Von Alfred Denzinger – Urbach. „Ja, aber die Kommunisten …“ wetterte der hilfsbedürftige Opa beim lautstarken Protest gegen den sogenannten „Bürgerdialog“ der AfD den rund 100 AntifaschistInnen entgegen. Was er damit genau meinte, wird wohl sein ewiges Geheimnis bleiben. Vielleicht Stalingrad? Schließlich beschimpfte und beleidigte er die Protestierenden als Lügner. Viel Freude hatte die AfD allerdings mit ihrer Veranstaltung am Donnerstag, 3. September, in Urbach (Rems-Murr-Kreis) offensichtlich nicht. Gähnende Leere – die 550 Personen fassende Auerbachhalle war gerade mal mit rund 40 ZuhörerInnen belegt.

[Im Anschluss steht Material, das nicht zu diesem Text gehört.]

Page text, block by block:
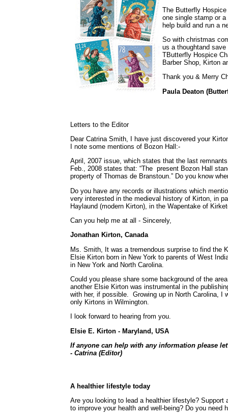
The Butterfly
one single stamp or
help build and run a
So with christmas
us a thoughtand
TButterfly Hospice
Barber Shop, Kirton
Thank you & Merry
Paula Deaton
Letters to the Editor
Dear Catrina Smith, I have just discovered your
I note some mentions of Bozon Hall:-
April, 2007 issue, which states that the last
Feb., 2008 states that: “The present Bozon Hall
property of Thomas de Branstoun.” Do you know
Do you have any records or illustrations which
very interested in the medieval history of Kirton, in
Haylaund (modern Kirton), in the Wapentake of
Can you help me at all - Sincerely,
Jonathan Kirton, Canada
Ms. Smith, It was a tremendous surprise to find
Elsie Kirton born in New York to parents of West
in New York and North Carolina.
Could you please share some background of the
another Elsie Kirton was instrumental in the
with her, if possible. Growing up in North Carolina, I
only Kirtons in Wilmington.
I look forward to hearing from you.
Elsie E. Kirton - Maryland, USA
If anyone can help with any information please
- Catrina (Editor)
A healthier lifestyle today
Are you looking to lead a healthier lifestyle?
to improve your health and well-being? Do you
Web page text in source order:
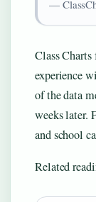
—
Class
experience
of the data
weeks later.
and school
Related
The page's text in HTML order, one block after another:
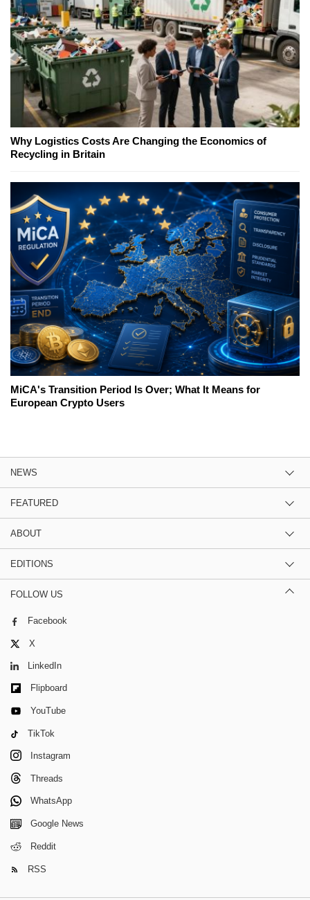
Why Logistics Costs Are Changing the Economics of
Recycling in Britain
MiCA's Transition Period Is Over; What It Means for
European Crypto Users
NEWS
FEATURED
ABOUT
EDITIONS
FOLLOW US
Facebook
X
LinkedIn
Flipboard
YouTube
TikTok
Instagram
Threads
WhatsApp
Google News
Reddit
RSS
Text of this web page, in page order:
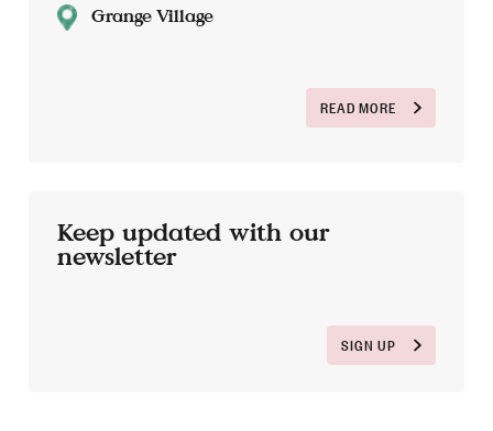
Grange Village
READ MORE
Keep updated with our
newsletter
SIGN UP
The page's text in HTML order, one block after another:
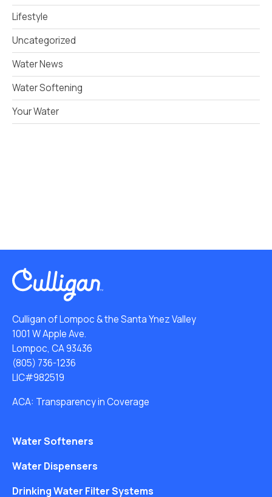
Lifestyle
Uncategorized
Water News
Water Softening
Your Water
Culligan of Lompoc & the Santa Ynez Valley
1001 W Apple Ave.
Lompoc, CA 93436
(805) 736-1236
LIC#982519
ACA: Transparency in Coverage
Water Softeners
Water Dispensers
Drinking Water Filter Systems
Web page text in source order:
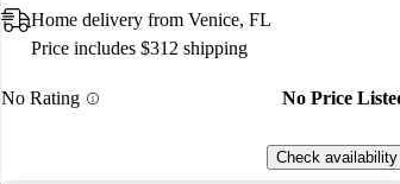
Home delivery from Venice, FL
Price includes $312 shipping
No Rating No Price
Check availability
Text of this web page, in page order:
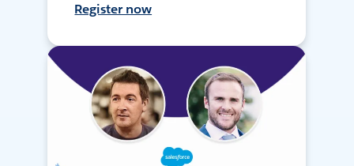
Register now
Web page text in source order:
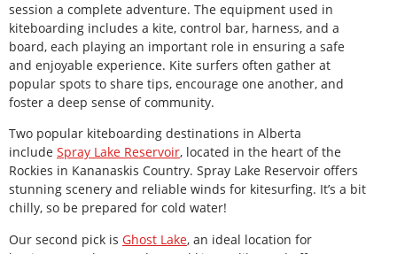
session a complete adventure. The equipment used in
kiteboarding includes a kite, control bar, harness, and a
board, each playing an important role in ensuring a safe
and enjoyable experience. Kite surfers often gather at
popular spots to share tips, encourage one another, and
foster a deep sense of community.
Two popular kiteboarding destinations in Alberta
include Spray Lake Reservoir, located in the heart of the
Rockies in Kananaskis Country. Spray Lake Reservoir offers
stunning scenery and reliable winds for kitesurfing. It’s a bit
chilly, so be prepared for cold water!
Our second pick is Ghost Lake, an ideal location for
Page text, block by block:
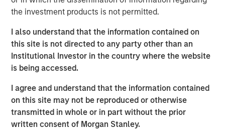
the investment products is not permitted.
I also understand that the information contained on
this site is not directed to any party other than an
Institutional Investor in the country where the website
is being accessed.
I agree and understand that the information contained
on this site may not be reproduced or otherwise
transmitted in whole or in part without the prior
written consent of Morgan Stanley.
recession.
invasion of Kuwait. In both cases, oil shocks didn’t
just rattle markets—they derailed growth. So it’s
natural that investors today are asking:why hasn’t
that happened this time?
The answer lies in a few words: duration & energy
independence.
Markets are constantly asking—
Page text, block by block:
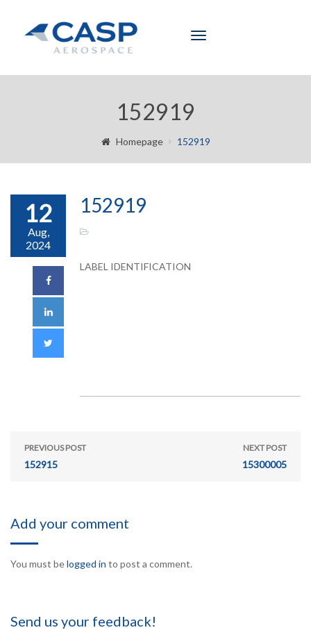
Toggle
152919
Homepage 152919
12
Aug,
2024
152919
LABEL IDENTIFICATION
PREVIOUS POST
152915
NEXT POST
15300005
Add your comment
You must belogged in to post a comment.
Send us your feedback!
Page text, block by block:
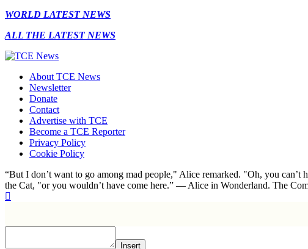
WORLD LATEST NEWS
ALL THE LATEST NEWS
About TCE News
Newsletter
Donate
Contact
Advertise with TCE
Become a TCE Reporter
Privacy Policy
Cookie Policy
“But I don’t want to go among mad people," Alice remarked. "Oh, you
the Cat, "or you wouldn’t have come here.” ― Alice in Wonderland. The
Insert
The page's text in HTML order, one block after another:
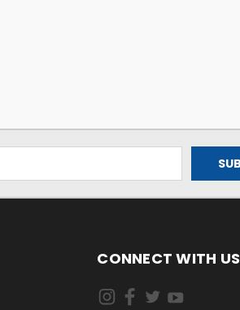
CONNECT WITH US
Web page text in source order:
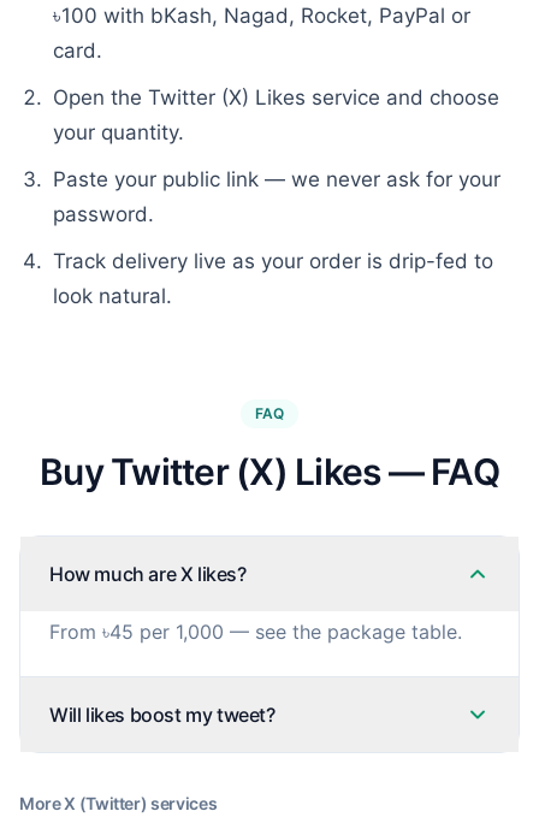
৳100 with bKash, Nagad, Rocket, PayPal or
card.
Open the Twitter (X) Likes service and choose
your quantity.
Paste your public link — we never ask for your
password.
Track delivery live as your order is drip-fed to
look natural.
FAQ
Buy Twitter (X) Likes — FAQ
How much are X likes?
From ৳45 per 1,000 — see the package table.
Will likes boost my tweet?
MoreX (Twitter) services
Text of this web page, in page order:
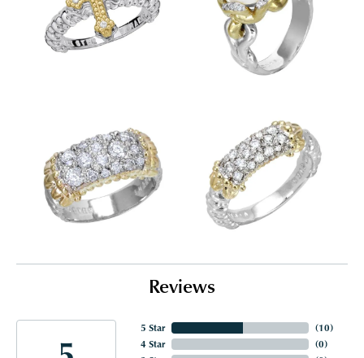
Reviews
5 Star
4 Star
(10)
(0)
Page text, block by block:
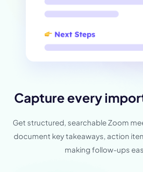
Capture every
Get structured, searchable Zoom
document key takeaways, action
making follow-ups
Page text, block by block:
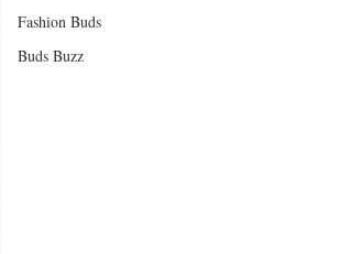
Fashion Buds
Buds Buzz
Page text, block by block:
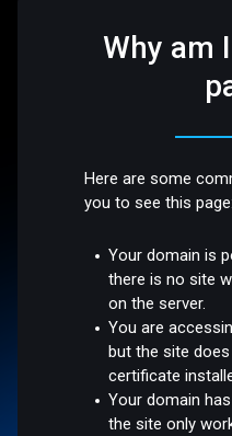
Why am
Here are some
you to see this page:
Your domain is
there is no site
on the server.
You are
but the site
certificate
Your domain
the site only
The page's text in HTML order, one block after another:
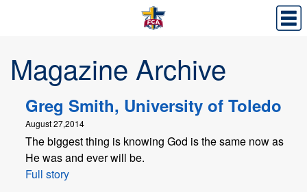
Magazine Archive
Greg Smith, University of Toledo
August 27,2014
The biggest thing is knowing God is the same now as
He was and ever will be.
Full story
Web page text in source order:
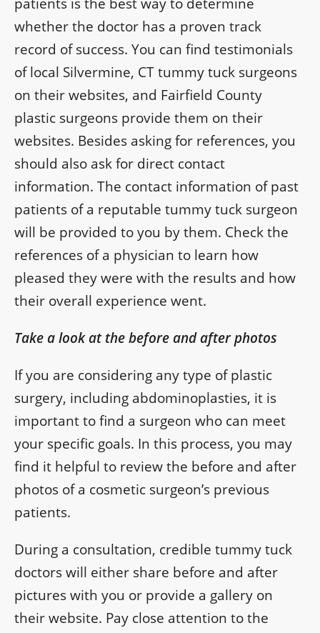
patients is the best way to determine
whether the doctor has a proven track
record of success. You can find testimonials
of local Silvermine, CT tummy tuck surgeons
on their websites, and Fairfield County
plastic surgeons provide them on their
websites. Besides asking for references, you
should also ask for direct contact
information. The contact information of past
patients of a reputable tummy tuck surgeon
will be provided to you by them. Check the
references of a physician to learn how
pleased they were with the results and how
their overall experience went.
Take a look at the before and after photos
If you are considering any type of plastic
surgery, including abdominoplasties, it is
important to find a surgeon who can meet
your specific goals. In this process, you may
find it helpful to review the before and after
photos of a cosmetic surgeon’s previous
patients.
During a consultation, credible tummy tuck
doctors will either share before and after
pictures with you or provide a gallery on
their website. Pay close attention to the
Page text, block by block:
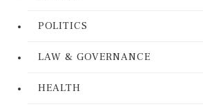
POLITICS
LAW & GOVERNANCE
HEALTH
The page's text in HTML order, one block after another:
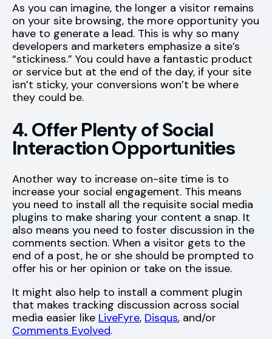
As you can imagine, the longer a visitor remains
on your site browsing, the more opportunity you
have to generate a lead. This is why so many
developers and marketers emphasize a site’s
“stickiness.” You could have a fantastic product
or service but at the end of the day, if your site
isn’t sticky, your conversions won’t be where
they could be.
4. Offer Plenty of Social
Interaction Opportunities
Another way to increase on-site time is to
increase your social engagement. This means
you need to install all the requisite social media
plugins to make sharing your content a snap. It
also means you need to foster discussion in the
comments section. When a visitor gets to the
end of a post, he or she should be prompted to
offer his or her opinion or take on the issue.
It might also help to install a comment plugin
that makes tracking discussion across social
media easier like LiveFyre, Disqus, and/or
Comments Evolved.
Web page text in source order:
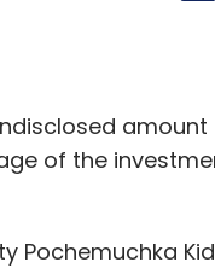
to make a
chemical-free
product lines,
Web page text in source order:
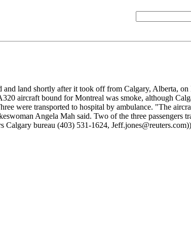
land shortly after it took off from Calgary, Alberta, on
aircraft bound for Montreal was smoke, although
were transported to hospital by ambulance. "The
Angela Mah said. Two of the three passengers
bureau (403) 531-1624,
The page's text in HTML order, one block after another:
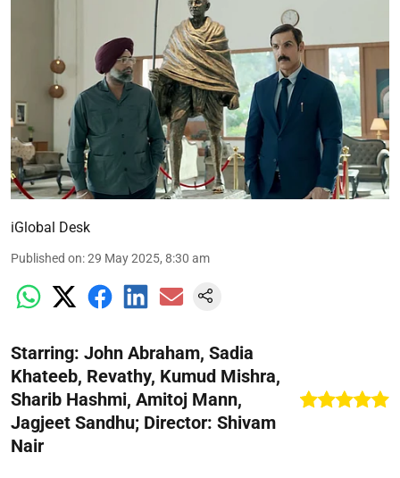
iGlobal Desk
Published on:29 May 2025, 8:30 am
Starring: John Abraham, Sadia
Khateeb, Revathy, Kumud Mishra,
Sharib Hashmi, Amitoj Mann,
Jagjeet Sandhu; Director: Shivam
Nair
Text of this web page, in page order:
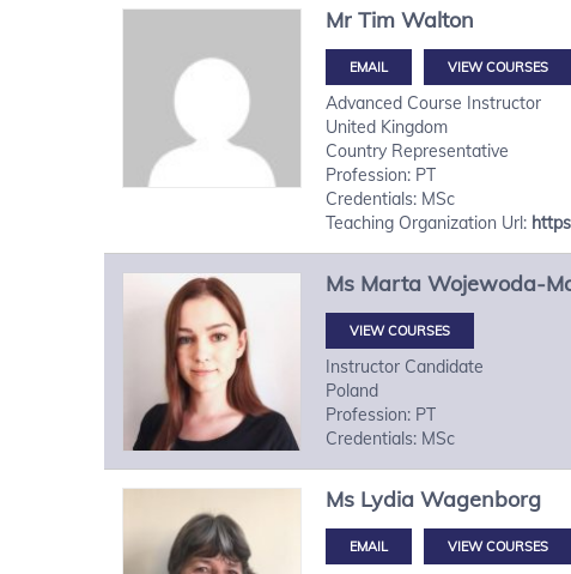
Mr Tim Walton
VIEW COURSES
Advanced Course Instructor
United Kingdom
Country Representative
Profession: PT
Credentials: MSc
Teaching Organization Url:
Ms Marta Wojewoda-
VIEW COURSES
Instructor Candidate
Poland
Profession: PT
Credentials: MSc
Ms Lydia Wagenborg
VIEW COURSES

Etwa eine Hundertschaft hielt die Polizei für angemessen, um den Rechtsradikalen ihren Auftritt zu ermöglichen. Offenbar hält man in Polizeikreisen eine AfD-Veranstaltung für schützenswerter als den Reichstag in Berlin. Zumindest, wenn er von Rechten bedroht ist.
Neben dem völlig überzogen wirkenden uniformiertem Polizeiaufgebot, bei dem auch eine Reiterstaffel nicht fehlen durfte, waren in Urbach auch zahlreiche Zivilbeamte des sogenannten „Staatsschutzes“ im Einsatz. Sie filmten und/oder fotografierten teilweise fleißig mit ihren Handys. Was wohl mit dem dokumentiertem Film- und Fotomaterial passieren wird? Gibt es für diese kriminalpolizeilichen Handlungen eine Rechtsgrundlage? Vermutlich ist den Herrschaften das egal.
Zahlreiche „Schlapphüte“ in Aktion
Die „Staatsschützer“ sind ja von Berufs wegen äußerst kamerascheue Menschen. Sie verstecken sich vorzugsweise gerne hinter Büschen und größeren Fahrzeugen.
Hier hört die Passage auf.